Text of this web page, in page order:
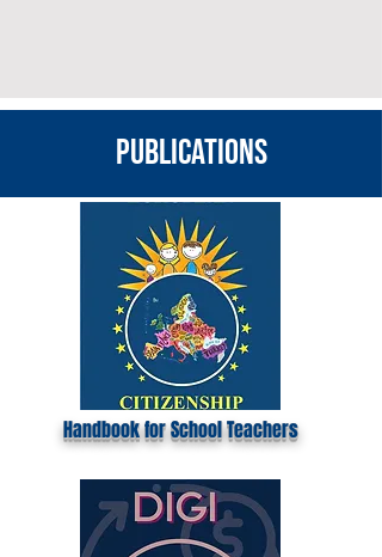
publications
Handbook for School Teachers
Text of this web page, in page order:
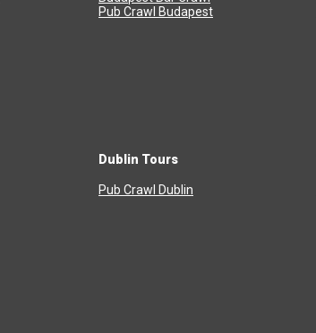
Pub Crawl Budapest
Dublin Tours
Pub Crawl Dublin
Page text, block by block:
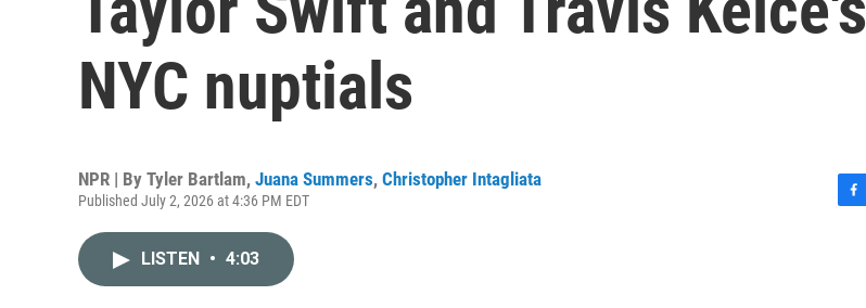
NYC nuptials
NPR | By Tyler Bartlam, Juana Summers, Christopher Intagliata
Published July 2, 2026 at 4:36 PM EDT
LISTEN • 4:03
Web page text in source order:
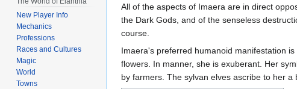
All of the aspects of Imaera are in direct
the Dark Gods, and of the senseless
course.
Imaera's preferred humanoid manifestation
flowers. In manner, she is exuberant. Her
by farmers. The sylvan elves ascribe to her
New Player Info
Mechanics
Professions
Races and Cultures
Magic
World
Towns
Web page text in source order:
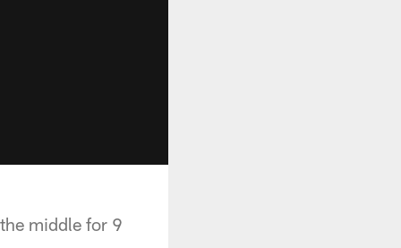
middle for 9
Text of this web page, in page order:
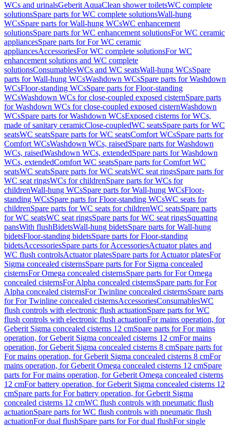
WCs and urinalsGeberit AquaClean shower toiletsWC complete
solutionsSpare parts for WC complete solutionsWall-hung
WCsSpare parts for Wall-hung WCsWC enhancement
solutionsSpare parts for WC enhancement solutionsFor WC ceramic
appliancesSpare parts for For WC ceramic
appliancesAccessoriesFor WC complete solutionsFor WC
enhancement solutions and WC complete
solutionsConsumablesWCs and WC seatsWall-hung WCsSpare
parts for Wall-hung WCsWashdown WCsSpare parts for Washdown
WCsFloor-standing WCsSpare parts for Floor-standing
WCsWashdown WCs for close-coupled exposed cisternSpare parts
for Washdown WCs for close-coupled exposed cisternWashdown
WCsSpare parts for Washdown WCsExposed cisterns for WCs,
made of sanitary ceramicClose-coupledWC seatsSpare parts for WC
seatsWC seatsSpare parts for WC seatsComfort WCsSpare parts for
Comfort WCsWashdown WCs, raisedSpare parts for Washdown
WCs, raisedWashdown WCs, extendedSpare parts for Washdown
WCs, extendedComfort WC seatsSpare parts for Comfort WC
seatsWC seatsSpare parts for WC seatsWC seat ringsSpare parts for
WC seat ringsWCs for childrenSpare parts for WCs for
childrenWall-hung WCsSpare parts for Wall-hung WCsFloor-
standing WCsSpare parts for Floor-standing WCsWC seats for
childrenSpare parts for WC seats for childrenWC seatsSpare parts
for WC seatsWC seat ringsSpare parts for WC seat ringsSquatting
pansWith flushBidetsWall-hung bidetsSpare parts for Wall-hung
bidetsFloor-standing bidetsSpare parts for Floor-standing
bidetsAccessoriesSpare parts for AccessoriesActuator plates and
WC flush controlsActuator platesSpare parts for Actuator platesFor
Sigma concealed cisternsSpare parts for For Sigma concealed
cisternsFor Omega concealed cisternsSpare parts for For Omega
concealed cisternsFor Alpha concealed cisternsSpare parts for For
Alpha concealed cisternsFor Twinline concealed cisternsSpare parts
for For Twinline concealed cisternsAccessoriesConsumablesWC
flush controls with electronic flush actuationSpare parts for WC
flush controls with electronic flush actuationFor mains operation, for
Geberit Sigma concealed cisterns 12 cmSpare parts for For mains
operation, for Geberit Sigma concealed cisterns 12 cmFor mains
operation, for Geberit Sigma concealed cisterns 8 cmSpare parts for
For mains operation, for Geberit Sigma concealed cisterns 8 cmFor
mains operation, for Geberit Omega concealed cisterns 12 cmSpare
parts for For mains operation, for Geberit Omega concealed cisterns
12 cmFor battery operation, for Geberit Sigma concealed cisterns 12
cmSpare parts for For battery operation, for Geberit Sigma
concealed cisterns 12 cmWC flush controls with pneumatic flush
actuationSpare parts for WC flush controls with pneumatic flush
actuationFor dual flushSpare parts for For dual flushFor single
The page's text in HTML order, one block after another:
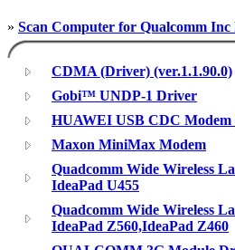
» Scan Computer for Qualcomm
CDMA (Driver) (ver.1.1.90.0)
Gobi™ UNDP-1 Driver
HUAWEI USB CDC Modem
Maxon MiniMax Modem
Quadcomm Wide Wireless
IdeaPad U455
Quadcomm Wide Wireless
IdeaPad Z560,IdeaPad Z460
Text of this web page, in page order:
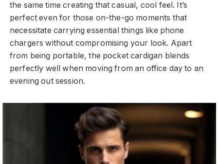
the same time creating that casual, cool feel. It’s
perfect even for those on-the-go moments that
necessitate carrying essential things like phone
chargers without compromising your look. Apart
from being portable, the pocket cardigan blends
perfectly well when moving from an office day to an
evening out session.
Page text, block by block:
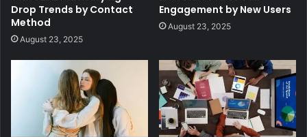
Drop Trends by Contact
Method
August 23, 2025
Engagement by New Users
August 23, 2025
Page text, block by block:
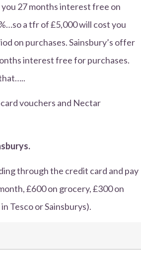
27 months interest free on
a tfr of £5,000 will cost you
on purchases. Sainsbury’s offer
interest free for purchases.
vouchers and Nectar
through the credit card and pay
£600 on grocery, £300 on
Tesco or Sainsburys).
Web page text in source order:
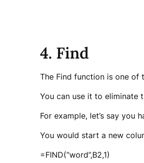
4. Find
The Find function is one of
You can use it to eliminate
For example, let’s say
You would start a new
=FIND(“word”,B2,1)
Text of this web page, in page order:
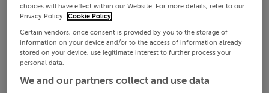
choices will have effect within our Website. For more details, refer to our
Privacy Policy. Cookie Policy
Certain vendors, once consent is provided by you to the storage of
information on your device and/or to the access of information already
stored on your device, use legitimate interest to further process your
personal data.
We and our partners collect and use data
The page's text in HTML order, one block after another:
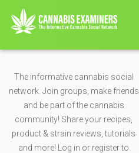
The informative cannabis social
network. Join groups, make friends
and be part of the cannabis
community! Share your recipes,
product & strain reviews, tutorials
and more! Log in or register to
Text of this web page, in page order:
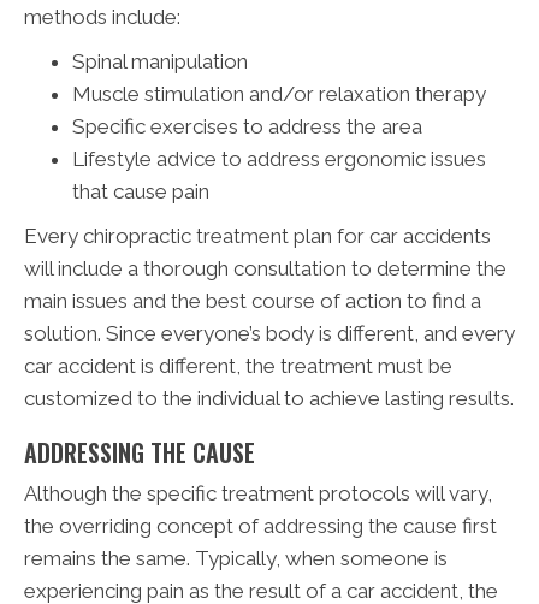
methods include:
Spinal manipulation
Muscle stimulation and/or relaxation therapy
Specific exercises to address the area
Lifestyle advice to address ergonomic issues
that cause pain
Every chiropractic treatment plan for car accidents
will include a thorough consultation to determine the
main issues and the best course of action to find a
solution. Since everyone’s body is different, and every
car accident is different, the treatment must be
customized to the individual to achieve lasting results.
ADDRESSING THE CAUSE
Although the specific treatment protocols will vary,
the overriding concept of addressing the cause first
remains the same. Typically, when someone is
experiencing pain as the result of a car accident, the
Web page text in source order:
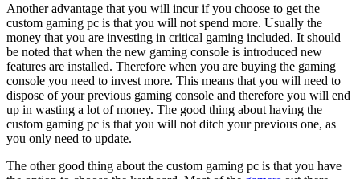
Another advantage that you will incur if you choose to get the
custom gaming pc is that you will not spend more. Usually the
money that you are investing in critical gaming included. It should
be noted that when the new gaming console is introduced new
features are installed. Therefore when you are buying the gaming
console you need to invest more. This means that you will need to
dispose of your previous gaming console and therefore you will end
up in wasting a lot of money. The good thing about having the
custom gaming pc is that you will not ditch your previous one, as
you only need to update.
The other good thing about the custom gaming pc is that you have
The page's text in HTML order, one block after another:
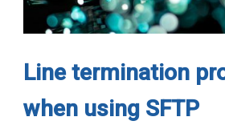
Line termination
when using SFTP
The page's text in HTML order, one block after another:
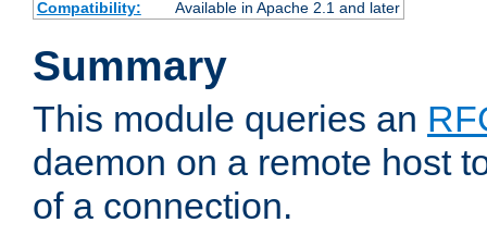
Compatibility:
Available in Apache 2.1 and later
Summary
This module queries an
daemon on a remote host
of a connection.
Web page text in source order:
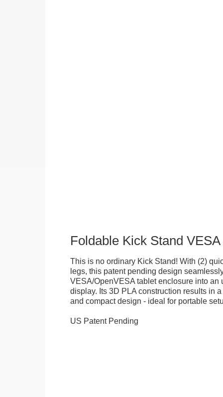
Foldable Kick Stand
This is no ordinary Kick Stand! With (2)
legs, this patent pending design
VESA/OpenVESA tablet enclosure into an
display. Its 3D PLA construction results in
and compact design - ideal for portable
US Patent Pending
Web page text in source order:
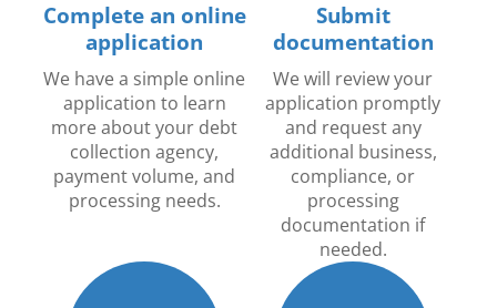
Complete an online
application
We have a simple online
application to learn
more about your debt
collection agency,
payment volume, and
processing needs.
Submit
documentation
We will review your
application promptly
and request any
additional business,
compliance, or
processing
documentation if
needed.
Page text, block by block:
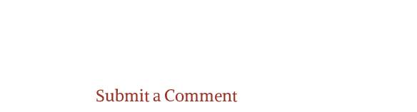
Submit a Comment
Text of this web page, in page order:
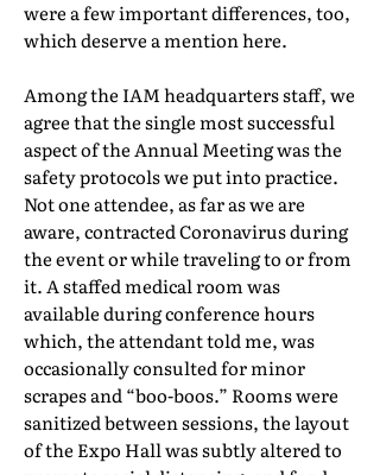
were a few important differences, too,
which deserve a mention here.
Among the IAM headquarters staff, we
agree that the single most successful
aspect of the Annual Meeting was the
safety protocols we put into practice.
Not one attendee, as far as we are
aware, contracted Coronavirus during
the event or while traveling to or from
it. A staffed medical room was
available during conference hours
which, the attendant told me, was
occasionally consulted for minor
scrapes and “boo-boos.” Rooms were
sanitized between sessions, the layout
of the Expo Hall was subtly altered to
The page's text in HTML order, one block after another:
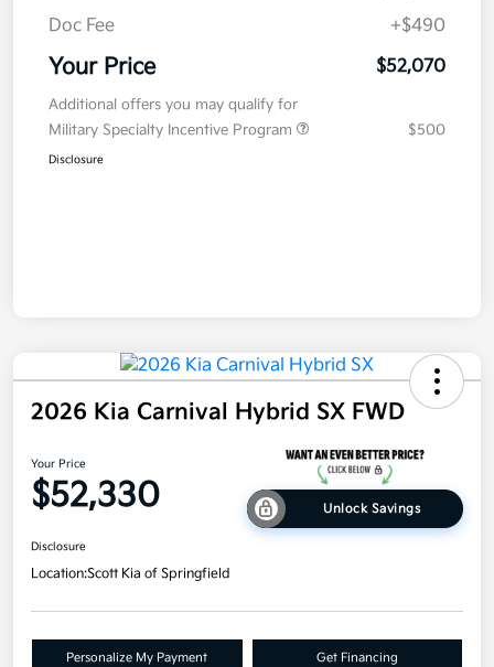
Doc Fee
+$490
Your Price $52,070
Additional offers you may qualify for
Military Specialty Incentive Program
$500
Disclosure
2026 Kia Carnival Hybrid SX FWD
Your Price
$52,330 Unlock Savings
Disclosure
Location:Scott Kia of Springfield
Personalize My Payment Get Financing
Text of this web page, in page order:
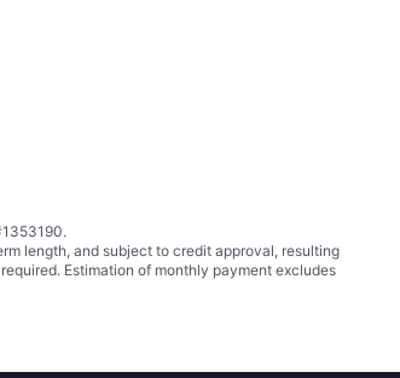
length, and subject to credit approval, resulting
Estimation of monthly payment excludes
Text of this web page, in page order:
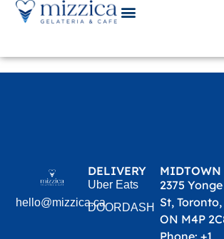
Cart
hello@mizzica.ca
MIDTOWN
2375 Yonge
St, Toronto,
ON M4P
Phone: +1
DELIVERY
Uber Eats
DOORDASH
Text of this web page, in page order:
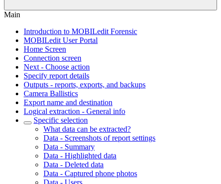
Main
Introduction to MOBILedit Forensic
MOBILedit User Portal
Home Screen
Connection screen
Next - Choose action
Specify report details
Outputs - reports, exports, and backups
Camera Ballistics
Export name and destination
Logical extraction - General info
Specific selection
What data can be extracted?
Data - Screenshots of report settings
Data - Summary
Data - Highlighted data
Data - Deleted data
Data - Captured phone photos
Data - Users
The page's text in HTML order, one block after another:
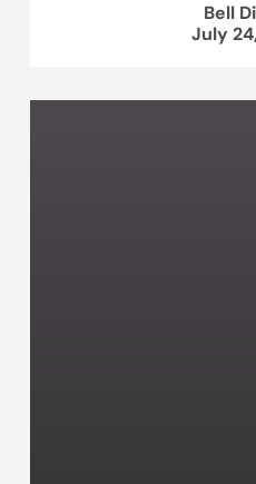
Bell
July
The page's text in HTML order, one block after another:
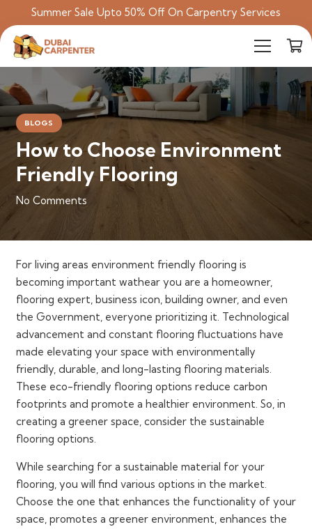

•••••

=== Exercise description ===
Starting at the line that has "bidetsAccessoriesSpare parts for" in the records above, restate word for word every line until the one that has "operation, for Geberit Sigma concealed cisterns 12 cmFor", and include that one as well.

=== Solution ===
bidetsAccessoriesSpare parts for AccessoriesActuator plates and
WC flush controlsActuator platesSpare parts for Actuator platesFor
Sigma concealed cisternsSpare parts for For Sigma concealed
cisternsFor Omega concealed cisternsSpare parts for For Omega
concealed cisternsFor Alpha concealed cisternsSpare parts for For
Alpha concealed cisternsFor Twinline concealed cisternsSpare parts
for For Twinline concealed cisternsAccessoriesConsumablesWC
flush controls with electronic flush actuationSpare parts for WC
flush controls with electronic flush actuationFor mains operation, for
Geberit Sigma concealed cisterns 12 cmSpare parts for For mains
operation, for Geberit Sigma concealed cisterns 12 cmFor mains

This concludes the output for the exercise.